YOUR OBJECTIVE => Set out the records below again exactly; skip the images.
(RECORDS begins)
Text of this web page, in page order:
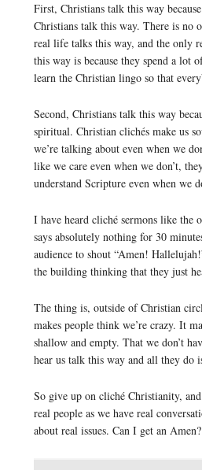
First, Christians talk this way
Christians talk this way. There is no
real life talks this way, and the only
this way is because they spend a lot
learn the Christian lingo so that
Second, Christians talk this way
spiritual. Christian clichés make us
we’re talking about even when we
like we care even when we don’t,
understand Scripture even when we
I have heard cliché sermons like the
says absolutely nothing for 30
audience to shout “Amen!
the building thinking that they just
The thing is, outside of Christian
makes people think we’re crazy. It
shallow and empty. That we don’t
hear us talk this way and all they do
So give up on cliché Christianity,
real people as we have real
about real issues. Can I get an Amen?
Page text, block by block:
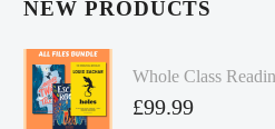
NEW PRODUCTS
Whole Class
£99.99
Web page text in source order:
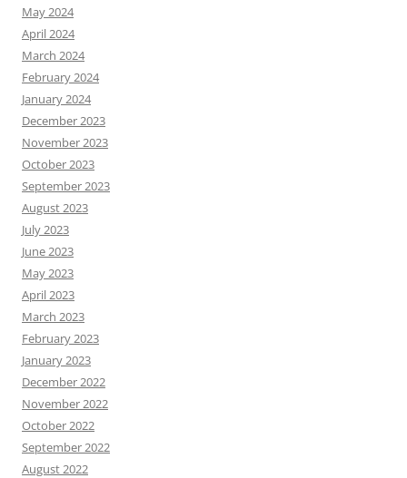
May 2024
April 2024
March 2024
February 2024
January 2024
December 2023
November 2023
October 2023
September 2023
August 2023
July 2023
June 2023
May 2023
April 2023
March 2023
February 2023
January 2023
December 2022
November 2022
October 2022
September 2022
August 2022
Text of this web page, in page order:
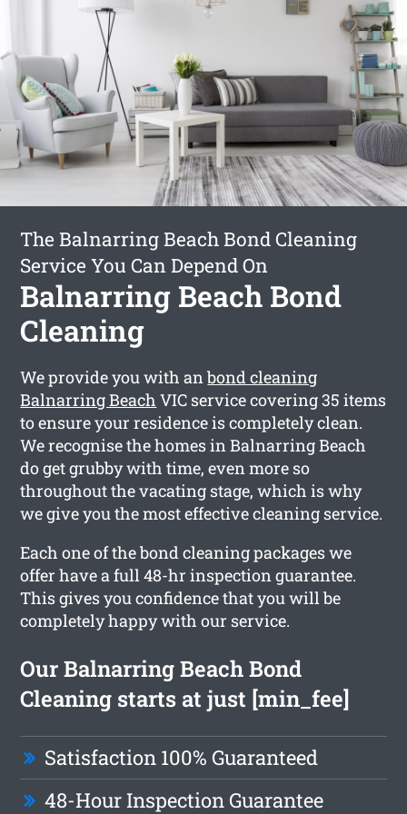
The Balnarring Beach Bond Cleaning
Service You Can Depend On
Balnarring Beach Bond
Cleaning
We provide you with anbond cleaning
Balnarring Beach VIC service covering 35 items
to ensure your residence is completely clean.
We recognise the homes in Balnarring Beach
do get grubby with time, even more so
throughout the vacating stage, which is why
we give you the most effective cleaning service.
Each one of the bond cleaning packages we
offer have a full 48-hr inspection guarantee.
This gives you confidence that you will be
completely happy with our service.
Our Balnarring Beach Bond
Cleaning starts at just [min_fee]
Satisfaction 100% Guaranteed
48-Hour Inspection Guarantee
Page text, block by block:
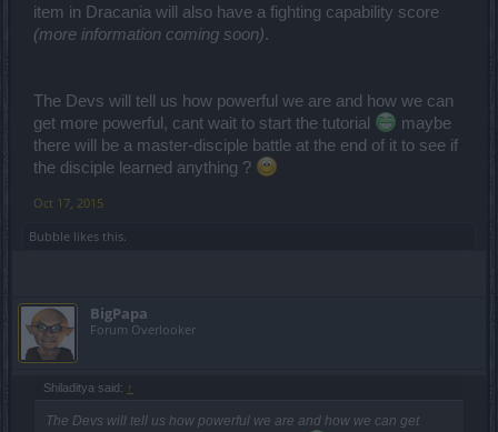
item in Dracania will also have a fighting capability score
(more information coming soon).
The Devs will tell us how powerful we are and how we can
get more powerful, cant wait to start the tutorial
maybe
there will be a master-disciple battle at the end of it to see if
the disciple learned anything ?
Oct 17, 2015
Bubble likes this.
BigPapa
Forum Overlooker
Shiladitya said: ↑
The Devs will tell us how powerful we are and how we can get
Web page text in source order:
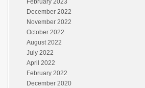
February 2023
December 2022
November 2022
October 2022
August 2022
July 2022
April 2022
February 2022
December 2020
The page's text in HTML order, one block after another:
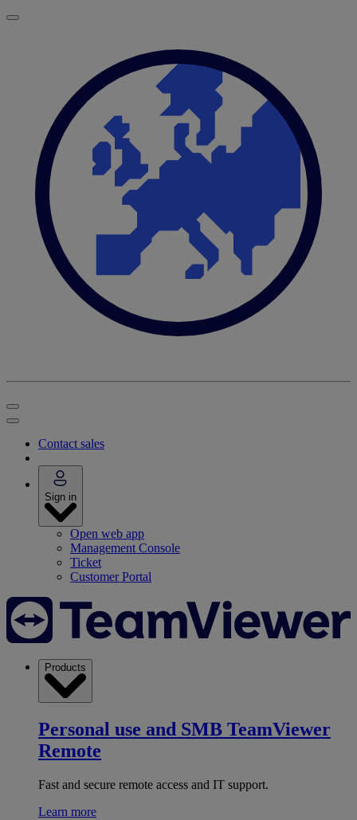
(RECORDS ends)
RESPONSE =>
Text of this web page, in page order:
First, Christians talk this way
Christians talk this way. There is no
real life talks this way, and the only
this way is because they spend a lot
learn the Christian lingo so that
Second, Christians talk this way
spiritual. Christian clichés make us
we’re talking about even when we
like we care even when we don’t,
understand Scripture even when we
I have heard cliché sermons like the
says absolutely nothing for 30
audience to shout “Amen!
the building thinking that they just
The thing is, outside of Christian
makes people think we’re crazy. It
shallow and empty. That we don’t
hear us talk this way and all they do
So give up on cliché Christianity,
real people as we have real
about real issues. Can I get an Amen?
Page text, block by block:
NEW PRODUCTS
Whole Class
£99.99
Web page text in source order:
May 2024
April 2024
March 2024
February 2024
January 2024
December 2023
November 2023
October 2023
September 2023
August 2023
July 2023
June 2023
May 2023
April 2023
March 2023
February 2023
January 2023
December 2022
November 2022
October 2022
September 2022
August 2022
Text of this web page, in page order:
The Balnarring Beach Bond Cleaning
Service You Can Depend On
Balnarring Beach Bond
Cleaning
We provide you with anbond cleaning
Balnarring Beach VIC service covering 35 items
to ensure your residence is completely clean.
We recognise the homes in Balnarring Beach
do get grubby with time, even more so
throughout the vacating stage, which is why
we give you the most effective cleaning service.
Each one of the bond cleaning packages we
offer have a full 48-hr inspection guarantee.
This gives you confidence that you will be
completely happy with our service.
Our Balnarring Beach Bond
Cleaning starts at just [min_fee]
Satisfaction 100% Guaranteed
48-Hour Inspection Guarantee
Page text, block by block:
item in Dracania will also have a fighting capability score
(more information coming soon).
The Devs will tell us how powerful we are and how we can
get more powerful, cant wait to start the tutorial
maybe
there will be a master-disciple battle at the end of it to see if
the disciple learned anything ?
Oct 17, 2015
Bubble likes this.
BigPapa
Forum Overlooker
Shiladitya said: ↑
The Devs will tell us how powerful we are and how we can get
Web page text in source order:
February 2023
December 2022
November 2022
October 2022
August 2022
July 2022
April 2022
February 2022
December 2020
The page's text in HTML order, one block after another:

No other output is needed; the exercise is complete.